DECREASING THE RISK OF A SUD (Substance Use Disorder) Is OVERWHELMING.

tc

mctavish23

(Robert)

Pilgrim
03-18-15, 01:27 AM
Before I started stimulint medication I use to drink too much. I went through a stage where I used a lot of the 'soft' drugs a lot. Looking back I was self medicating in a big way.

I ended up in the hospital for an unrelated issue and they sent me to the Psyciatrist. I broke down and told her my whole sordid story from start to finish. When the professor in charge read the report he sent me to an ADD specialist. Ironically the Psyciatrist who wrote the report tried to block me from getting stimulints; cause I would abuse them.
My ADD doctor ignored her ,thank god for that.

sarahsweets
03-18-15, 04:59 AM
Its so reassuring to see that you all for the most part support someone with addiction treatingt their adhd. I cant tell you some of the stigma I have faced myself due to my alcoholisim.

daveddd
03-18-15, 06:05 PM
Its so reassuring to see that you all for the most part support someone with addiction treatingt their adhd. I cant tell you some of the stigma I have faced myself due to my alcoholisim.

me too, i was a coke addict

originally in rehab i wasn't allowed concerta

once i was clean, i saw a doctor who was familiar with addiction and add(which i think all add docs should have some knowledge about addiction)

he had no problem with me taking stims and knew about my addiction past

Fuzzy12
03-18-15, 06:13 PM
Before I started taking any meds, I used to drink way too much as well. I craved a drink every evening (or earlier:rolleyes:). Once I started taking anti depressants the cravings stopped and it's the same with stimulants, no cravings though I still smoke like a chimney. I guess, my brain just needed something.

I think, it's crazy to have a general rule that if you are addicted to any substances, you can't take stimulants. It should really be decided on an individual basis. If there is a risk of stimulant abuse then maybe doctors can supervise their patients more or look out for any signs of abuse and definitely try and treat the addiction as well.
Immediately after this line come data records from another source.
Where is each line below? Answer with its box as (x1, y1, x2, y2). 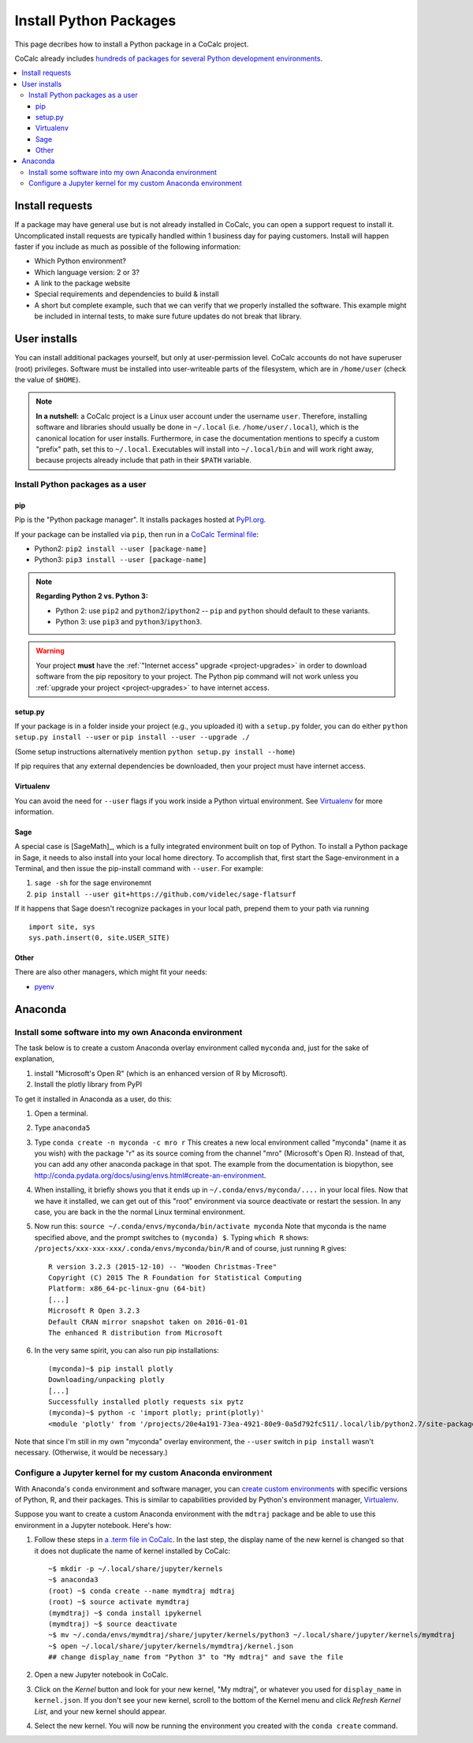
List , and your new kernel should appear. (34, 1707, 167, 1716)
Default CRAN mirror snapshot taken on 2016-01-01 (48, 1317, 248, 1326)
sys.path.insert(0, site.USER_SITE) (28, 933, 170, 942)
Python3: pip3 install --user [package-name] (34, 555, 207, 564)
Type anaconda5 (34, 1123, 91, 1133)
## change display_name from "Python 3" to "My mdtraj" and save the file (48, 1652, 344, 1662)
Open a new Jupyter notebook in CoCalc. (34, 1670, 169, 1679)
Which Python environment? (34, 256, 126, 266)
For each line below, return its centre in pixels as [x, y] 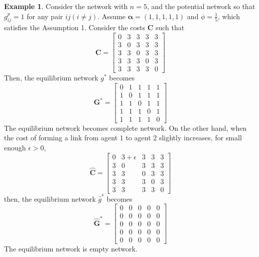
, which [229, 16]
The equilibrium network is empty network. [71, 249]
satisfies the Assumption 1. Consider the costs [75, 27]
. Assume [112, 16]
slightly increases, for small [200, 138]
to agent [138, 138]
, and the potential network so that [201, 6]
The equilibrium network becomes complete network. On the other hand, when [125, 127]
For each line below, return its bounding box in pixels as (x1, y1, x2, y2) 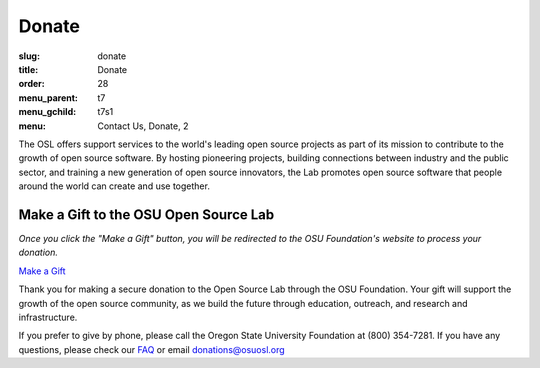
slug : (18, 50, 40, 62)
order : (18, 78, 45, 90)
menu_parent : (18, 91, 79, 104)
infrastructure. (18, 311, 78, 323)
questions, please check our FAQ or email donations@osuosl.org (18, 343, 285, 355)
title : (18, 63, 39, 75)
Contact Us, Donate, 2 (97, 120, 189, 132)
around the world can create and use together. (18, 180, 210, 192)
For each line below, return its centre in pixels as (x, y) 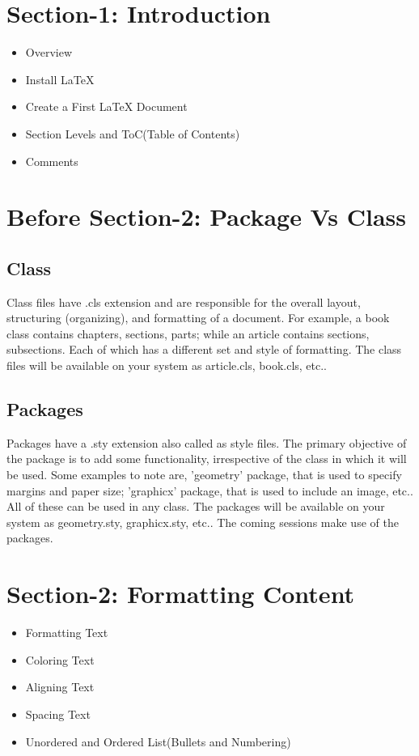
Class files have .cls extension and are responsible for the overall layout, (184, 302)
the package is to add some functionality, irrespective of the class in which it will (207, 459)
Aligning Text (60, 687)
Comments (52, 161)
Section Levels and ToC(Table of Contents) (133, 133)
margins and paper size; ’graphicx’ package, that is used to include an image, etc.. (210, 490)
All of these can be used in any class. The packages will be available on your (196, 506)
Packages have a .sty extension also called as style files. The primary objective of (207, 442)
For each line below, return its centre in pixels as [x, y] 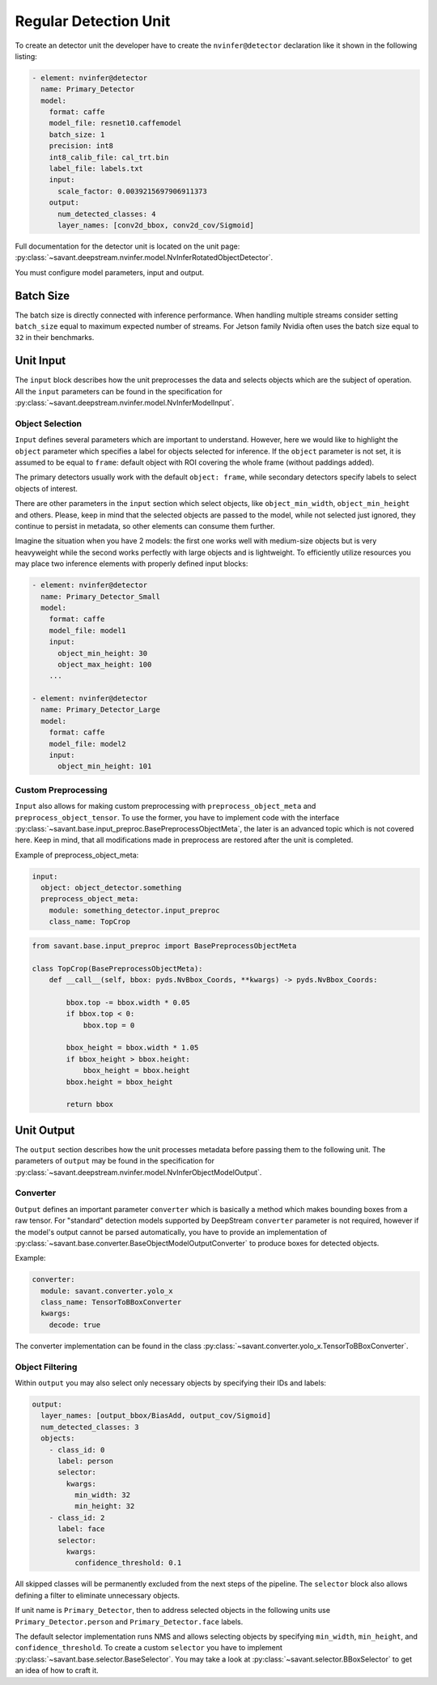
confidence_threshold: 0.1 [128, 1563]
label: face [81, 1529]
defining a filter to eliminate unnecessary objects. [98, 1595]
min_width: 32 [102, 1495]
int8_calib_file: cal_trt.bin [109, 157]
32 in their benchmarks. [55, 338]
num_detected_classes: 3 [90, 1427]
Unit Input [40, 361]
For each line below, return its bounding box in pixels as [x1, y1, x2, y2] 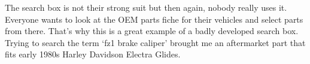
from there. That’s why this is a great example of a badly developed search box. [5, 25, 299, 37]
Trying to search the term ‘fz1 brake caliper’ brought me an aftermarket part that [5, 36, 306, 48]
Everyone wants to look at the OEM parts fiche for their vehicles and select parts [5, 13, 303, 25]
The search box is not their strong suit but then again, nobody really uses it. [5, 1, 287, 13]
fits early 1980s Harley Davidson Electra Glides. [5, 48, 181, 60]

If you have adhd, Stimulants might help with that.

rickymooston
03-21-15, 05:00 PM
When the professor in charge read the report he sent me to an ADD specialist. Ironically the Psyciatrist who wrote the report tried to block me from getting stimulints; cause I would abuse them.
My ADD doctor ignored her ,thank god for that.
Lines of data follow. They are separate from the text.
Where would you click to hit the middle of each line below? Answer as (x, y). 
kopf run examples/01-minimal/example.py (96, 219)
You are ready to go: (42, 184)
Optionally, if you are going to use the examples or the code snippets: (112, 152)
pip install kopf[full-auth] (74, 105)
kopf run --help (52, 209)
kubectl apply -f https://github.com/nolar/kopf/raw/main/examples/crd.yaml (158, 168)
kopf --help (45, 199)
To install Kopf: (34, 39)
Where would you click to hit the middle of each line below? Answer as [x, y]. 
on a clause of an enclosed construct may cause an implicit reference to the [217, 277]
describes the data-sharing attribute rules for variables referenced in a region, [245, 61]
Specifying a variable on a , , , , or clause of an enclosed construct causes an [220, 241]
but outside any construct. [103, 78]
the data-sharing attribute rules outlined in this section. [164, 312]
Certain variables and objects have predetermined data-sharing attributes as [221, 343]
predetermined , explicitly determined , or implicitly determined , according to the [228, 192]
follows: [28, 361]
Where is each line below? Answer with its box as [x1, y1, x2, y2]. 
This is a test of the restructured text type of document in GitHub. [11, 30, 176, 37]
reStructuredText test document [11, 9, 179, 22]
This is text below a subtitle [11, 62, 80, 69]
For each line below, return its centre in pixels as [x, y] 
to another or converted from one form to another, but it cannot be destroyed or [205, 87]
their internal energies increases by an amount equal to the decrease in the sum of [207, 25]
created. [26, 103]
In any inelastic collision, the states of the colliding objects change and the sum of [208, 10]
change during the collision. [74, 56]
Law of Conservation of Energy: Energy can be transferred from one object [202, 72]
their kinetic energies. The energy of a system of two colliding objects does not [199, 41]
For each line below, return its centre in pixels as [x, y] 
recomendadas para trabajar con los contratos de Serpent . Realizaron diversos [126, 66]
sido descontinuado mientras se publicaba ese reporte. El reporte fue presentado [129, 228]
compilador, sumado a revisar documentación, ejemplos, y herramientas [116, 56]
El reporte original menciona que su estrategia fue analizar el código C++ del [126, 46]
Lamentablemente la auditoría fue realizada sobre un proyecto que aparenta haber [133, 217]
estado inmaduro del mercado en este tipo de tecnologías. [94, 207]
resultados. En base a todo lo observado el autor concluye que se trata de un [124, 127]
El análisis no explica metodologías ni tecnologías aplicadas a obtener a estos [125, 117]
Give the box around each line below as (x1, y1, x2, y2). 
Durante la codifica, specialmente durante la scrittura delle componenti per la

Actually, it sounds logical to me; you were sent to a specialist and said specialist disagreed with a doctor who wasnt' a specialist. The reason you were sent to a specialist is because that doctor hopeful has more experience with people like yourself with addiction issues who need
treatment for the root cause of those issues : ADHD.

To answer the OP: "Do you believe alcoholics or drug addicts ..."
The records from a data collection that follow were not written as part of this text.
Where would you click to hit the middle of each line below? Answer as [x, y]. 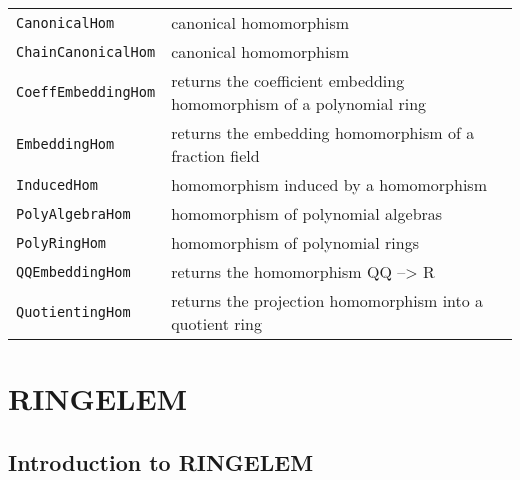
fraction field [215, 155]
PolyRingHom [61, 242]
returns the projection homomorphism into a [327, 300]
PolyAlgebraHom [73, 213]
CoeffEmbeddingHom [86, 92]
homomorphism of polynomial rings [295, 242]
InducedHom [57, 184]
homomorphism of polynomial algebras [307, 213]
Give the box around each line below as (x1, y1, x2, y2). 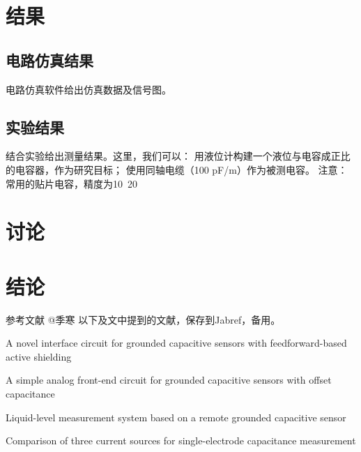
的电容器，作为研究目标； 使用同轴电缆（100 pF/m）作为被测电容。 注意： (6, 162, 348, 176)
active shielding (6, 349, 72, 363)
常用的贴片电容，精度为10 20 (6, 176, 137, 190)
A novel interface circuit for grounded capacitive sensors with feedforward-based (6, 336, 347, 350)
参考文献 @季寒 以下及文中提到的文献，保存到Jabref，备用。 (6, 312, 281, 326)
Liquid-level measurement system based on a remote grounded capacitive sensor (6, 409, 346, 424)
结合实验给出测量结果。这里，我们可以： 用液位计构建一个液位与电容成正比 (6, 149, 351, 163)
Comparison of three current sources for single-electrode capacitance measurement (6, 433, 356, 448)
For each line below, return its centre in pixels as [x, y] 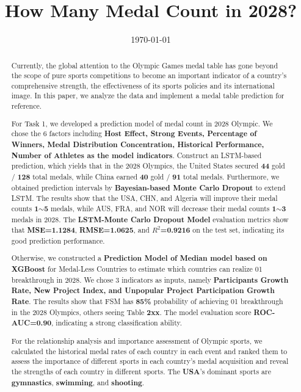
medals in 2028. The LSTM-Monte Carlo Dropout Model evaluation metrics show [150, 219]
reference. [27, 106]
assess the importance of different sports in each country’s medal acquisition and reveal [150, 361]
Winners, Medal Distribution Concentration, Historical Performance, [138, 144]
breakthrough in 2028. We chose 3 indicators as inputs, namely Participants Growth [150, 280]
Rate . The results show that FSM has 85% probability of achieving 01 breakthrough [147, 302]
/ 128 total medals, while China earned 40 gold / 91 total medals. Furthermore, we [145, 176]
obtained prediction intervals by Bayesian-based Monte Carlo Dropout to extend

My answer: I think this is a medical question. I would assume that
a former addict would be properly monitored but treating the ADHD could
possibly be the right thing to do


Thanks for sharing your story.

rickymooston
03-21-15, 05:05 PM
Its so reassuring to see that you all for the most part support someone with addiction treatingt their adhd. I cant tell you some of the stigma I have faced myself due to my alcoholisim.

It is scary if this sort of decision is made based on "political opinion" as opposed to "informed medical opinion". ;).

I know many people who have been destroyed by alcohol. It is really hard to give up.

plindboe
03-31-15, 05:27 PM
I do. So many times I hear of people that are in recovery saying they dont take anything, incuding adhd meds because its considered addictive and mood altering, even though there are tons of studies proving that treating adhd can reduce the chances of drug and alcohol abuse and that untreated adhd can lead to alcohol and drug abuse.
What if someone had a past addiction to speed/meth/crack? Would they not be a candidate because their drug of choice was a stimulant therefore they shouldnt be allowed to take stimulants?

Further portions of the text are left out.